Flattery and pragmatism: UK plan to stay on Trump’s good side
LONDON: With its flattering rhetoric, leniency in responding to US trade threats and alignment with Washington this week at a summit on artificial intelligence, the United Kingdom has signalled a willingness to take President Donald Trump’s side over Europe.
“The UK has no closer ally than America,” Britain’s newly appointed ambassador to the United States, Peter Mandelson, said on Tuesday, in a video overflowing with superlatives posted on Elon Musk’s X platform.
The Labour party grandee, formerly a European commissioner, had told the BBC on Monday that Britain has “to respect and understand what drives (Trump), what his mandate is to do, and how his allies need to adjust sometimes”.
David Lammy, Britain’s top diplomat, also lavished praise on Trump last month, saying he displayed “incredible grace and generosity” and was “very funny, very friendly, very warm” during their meeting last September.
The comments were somewhat more complimentary than previous remarks by Lammy in which he called Trump a “woman-hating, neo-Nazi-sympathising sociopath”. The conciliatory tone is “likely to be calculated at keeping the UK out of Trump’s crosshairs when it comes to tariffs and any other forms of aggressive US foreign policy,” said Michael Plouffe, an associate professor at UCL university in London.
Jonathan Portes, an economist at King’s College London, said “the UK, as usual, is trying to have its cake and eat it”. “This is perfectly rational and sensible,” he added. “It is hoping to avoid the worst excesses of Trump at the same time as it pursues its rapprochement with the EU.”
‘Makes sense’
The European Union remains by far Britain’s largest trading partner, but London has dreamt of a trade agreement with Washington, which Prime Minister Keir Starmer recently called for, since leaving the bloc.
Faced with the frenetic start to Trump’s presidency and his unpredictable diplomatic manoeuvrings, Starmer has in recent days made strategic choices to distance himself from the Europeans.
There is no question of Britain joining the EU’s countermeasures promised on Tuesday in response to Trump’s newly announced 25-per cent customs duties on steel and aluminium, which the United States will impose from March 12. Britain instead says that it is “engaging” with the United States on the details of the tariffs.

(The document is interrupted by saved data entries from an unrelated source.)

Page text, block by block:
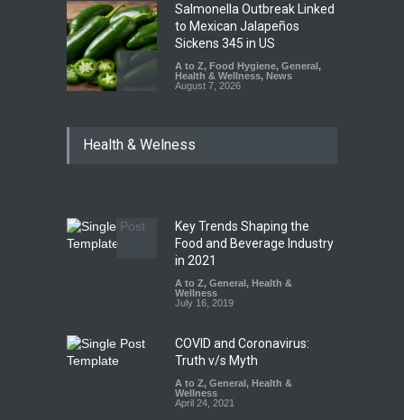
Salmonella Outbreak Linked
to Mexican Jalapeños
Sickens 345 in US
A to Z, Food Hygiene, General,
Health & Wellness, News
August 7, 2026
Hyderabad Raids Seize
Tamil Nadu Cracks Down on
Coloured Papads Over
Excessive Artificial Colours
A to Z,Food Hygiene
Safety, Health & Wellness
Health & Welness
Key Trends Shaping the
Food and Beverage Industry
in 2021
A to Z, General, Health &
Wellness
July 16, 2019
COVID and Coronavirus:
Truth v/s Myth
A to Z, General, Health &
Wellness
April 24, 2021

“What British industry needs and deserves is not a knee-jerk reaction but a cool and clear-headed sense of the UK’s national interest based on a full assessment of all the implications of the US’s actions,” said British trade minister Douglas Alexander.
London also sided against the EU on the crucial issue of artificial intelligence, teaming up with the United States in refusing to sign the final declaration of the AI summit in Paris on Tuesday.

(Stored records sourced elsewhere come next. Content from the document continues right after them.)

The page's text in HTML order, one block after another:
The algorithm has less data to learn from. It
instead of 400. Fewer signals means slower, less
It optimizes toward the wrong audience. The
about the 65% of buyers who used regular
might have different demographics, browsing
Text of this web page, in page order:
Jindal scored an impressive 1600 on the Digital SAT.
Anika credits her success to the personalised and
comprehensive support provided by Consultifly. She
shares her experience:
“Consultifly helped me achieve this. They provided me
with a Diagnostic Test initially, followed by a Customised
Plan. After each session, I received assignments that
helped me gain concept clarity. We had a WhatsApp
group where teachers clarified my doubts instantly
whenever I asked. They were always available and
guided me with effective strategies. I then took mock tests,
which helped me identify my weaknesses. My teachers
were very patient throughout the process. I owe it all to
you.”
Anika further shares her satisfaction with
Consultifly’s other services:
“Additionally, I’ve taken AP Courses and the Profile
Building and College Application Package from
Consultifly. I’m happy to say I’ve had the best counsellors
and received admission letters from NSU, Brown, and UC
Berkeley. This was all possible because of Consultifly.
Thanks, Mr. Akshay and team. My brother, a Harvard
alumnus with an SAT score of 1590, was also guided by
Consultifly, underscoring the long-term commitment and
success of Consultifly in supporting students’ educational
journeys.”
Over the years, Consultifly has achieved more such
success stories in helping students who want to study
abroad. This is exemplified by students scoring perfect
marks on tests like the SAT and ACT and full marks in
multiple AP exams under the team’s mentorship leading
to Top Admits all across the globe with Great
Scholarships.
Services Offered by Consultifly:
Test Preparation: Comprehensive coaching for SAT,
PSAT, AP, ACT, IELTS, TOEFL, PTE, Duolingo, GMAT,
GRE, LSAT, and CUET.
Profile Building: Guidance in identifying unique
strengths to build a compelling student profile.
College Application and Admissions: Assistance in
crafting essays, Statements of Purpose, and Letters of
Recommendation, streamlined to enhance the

“We felt the declaration didn´t provide enough practical clarity on global governance, nor sufficiently address harder questions around national security and the challenge AI poses to it,” said a British government spokesperson.
This “cautious approach to the US” over AI is aligned with Starmer’s promise to make the Britain a world leader in the sector, said Plouffe. It also “makes sense” that Starmer would avoid “antagonism with the state that is home to three of the leading AI providers”, he added.

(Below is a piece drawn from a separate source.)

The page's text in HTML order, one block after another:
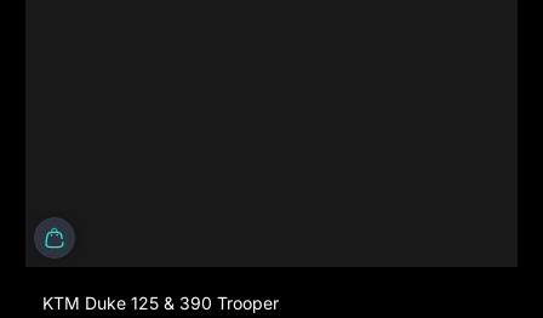
KTM Duke 125 & 390 Trooper

“This may win some favour with Trump” at a time when the digital giants, who have become the Republican’s close allies, are locked in regulatory disputes with the EU. “I think he’s done a very good job thus far,” Trump said of Starmer in late January. “I like him a lot.”
But can the British strategy work in the long term? “That depends on just how confrontational Trump is with the EU and whether he wants to try to lever the UK away from the EU,” Portes said. “Since nobody -- including him -- knows what he’s going to do, I certainly don’t,” he added.